Dataset items —
******

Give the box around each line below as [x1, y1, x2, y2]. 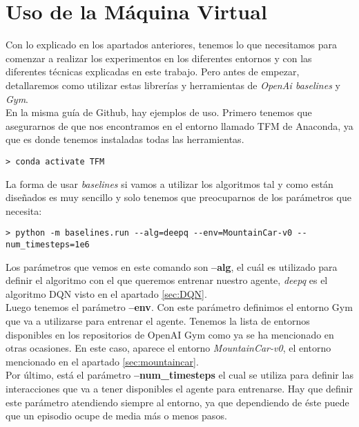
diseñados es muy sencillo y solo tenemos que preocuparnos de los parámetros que [6, 190, 351, 205]
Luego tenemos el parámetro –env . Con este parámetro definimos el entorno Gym [6, 300, 353, 314]
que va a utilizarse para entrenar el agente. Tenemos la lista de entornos [6, 314, 310, 328]
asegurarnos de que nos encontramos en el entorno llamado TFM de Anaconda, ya [6, 118, 353, 133]
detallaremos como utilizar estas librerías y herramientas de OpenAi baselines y [6, 77, 340, 92]
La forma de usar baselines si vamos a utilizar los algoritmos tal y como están [6, 176, 333, 191]
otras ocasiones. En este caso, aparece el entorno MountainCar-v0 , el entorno [6, 341, 331, 355]
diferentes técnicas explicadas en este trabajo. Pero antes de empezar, [6, 64, 300, 79]
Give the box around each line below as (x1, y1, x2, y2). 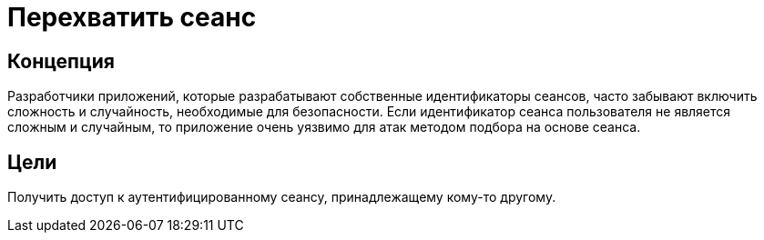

******

Work item — From the first line above to the line containing "asegurarnos de que", repeat each line exactly. Pictures stay out.

Reply to the task —
Give the box around each line below as [x1, y1, x2, y2]. 
diseñados es muy sencillo y solo tenemos que preocuparnos de los parámetros que [6, 190, 351, 205]
Luego tenemos el parámetro –env . Con este parámetro definimos el entorno Gym [6, 300, 353, 314]
que va a utilizarse para entrenar el agente. Tenemos la lista de entornos [6, 314, 310, 328]
asegurarnos de que nos encontramos en el entorno llamado TFM de Anaconda, ya [6, 118, 353, 133]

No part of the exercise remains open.